- Exercise details
An exact copy of every record below is needed, with the pictures left out.
Data under study section start
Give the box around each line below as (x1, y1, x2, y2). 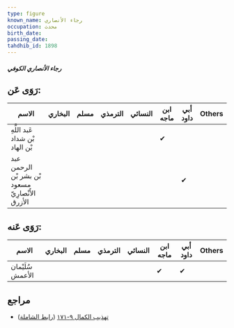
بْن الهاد (10, 142, 33, 152)
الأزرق (10, 197, 29, 207)
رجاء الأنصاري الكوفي (7, 64, 62, 72)
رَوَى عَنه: (7, 220, 42, 233)
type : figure (7, 10, 45, 17)
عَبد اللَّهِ (10, 125, 33, 135)
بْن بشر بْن (10, 171, 42, 181)
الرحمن (10, 163, 33, 172)
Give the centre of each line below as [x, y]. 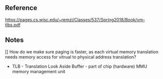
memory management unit [39, 71]
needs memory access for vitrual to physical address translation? [71, 57]
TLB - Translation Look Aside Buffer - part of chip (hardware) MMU [80, 66]
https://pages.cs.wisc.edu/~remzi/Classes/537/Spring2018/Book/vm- [75, 19]
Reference [21, 8]
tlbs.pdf [13, 25]
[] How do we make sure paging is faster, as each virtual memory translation [82, 52]
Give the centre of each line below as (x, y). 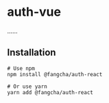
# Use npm (21, 68)
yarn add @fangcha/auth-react (50, 92)
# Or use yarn (27, 87)
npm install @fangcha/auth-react (55, 74)
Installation (32, 53)
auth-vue (34, 12)
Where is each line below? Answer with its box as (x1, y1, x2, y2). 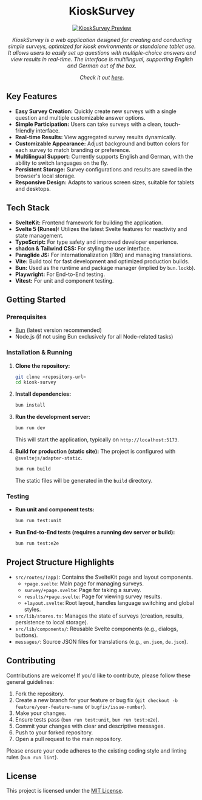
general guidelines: (6, 678, 55, 685)
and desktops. (15, 185, 52, 192)
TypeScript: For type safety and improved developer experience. (15, 238, 178, 246)
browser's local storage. (15, 172, 76, 179)
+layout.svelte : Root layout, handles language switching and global (24, 599, 194, 606)
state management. (15, 232, 64, 239)
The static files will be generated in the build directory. (15, 477, 153, 484)
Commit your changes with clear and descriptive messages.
Data under study section end
- Exercise solution
Give the box around each line below as (x1, y1, x2, y2). 
بْن الهاد (10, 142, 33, 152)
الأزرق (10, 197, 29, 207)
رجاء الأنصاري الكوفي (7, 64, 62, 72)
رَوَى عَنه: (7, 220, 42, 233)
type : figure (7, 10, 45, 17)
عَبد اللَّهِ (10, 125, 33, 135)
بْن بشر بْن (10, 171, 42, 181)
الرحمن (10, 163, 33, 172)
Give the centre of each line below as [x, y]. 
memory management unit [39, 71]
needs memory access for vitrual to physical address translation? [71, 57]
TLB - Translation Look Aside Buffer - part of chip (hardware) MMU [80, 66]
https://pages.cs.wisc.edu/~remzi/Classes/537/Spring2018/Book/vm- [75, 19]
Reference [21, 8]
tlbs.pdf [13, 25]
[] How do we make sure paging is faster, as each virtual memory translation [82, 52]
Give the centre of each line below as (x, y). 
# Use npm (21, 68)
yarn add @fangcha/auth-react (50, 92)
# Or use yarn (27, 87)
npm install @fangcha/auth-react (55, 74)
Installation (32, 53)
auth-vue (34, 12)
Where is each line below? Answer with its box as (x1, y1, x2, y2). 
general guidelines: (6, 678, 55, 685)
and desktops. (15, 185, 52, 192)
TypeScript: For type safety and improved developer experience. (15, 238, 178, 246)
browser's local storage. (15, 172, 76, 179)
+layout.svelte : Root layout, handles language switching and global (24, 599, 194, 606)
state management. (15, 232, 64, 239)
The static files will be generated in the build directory. (15, 477, 153, 484)
Commit your changes with clear and descriptive messages.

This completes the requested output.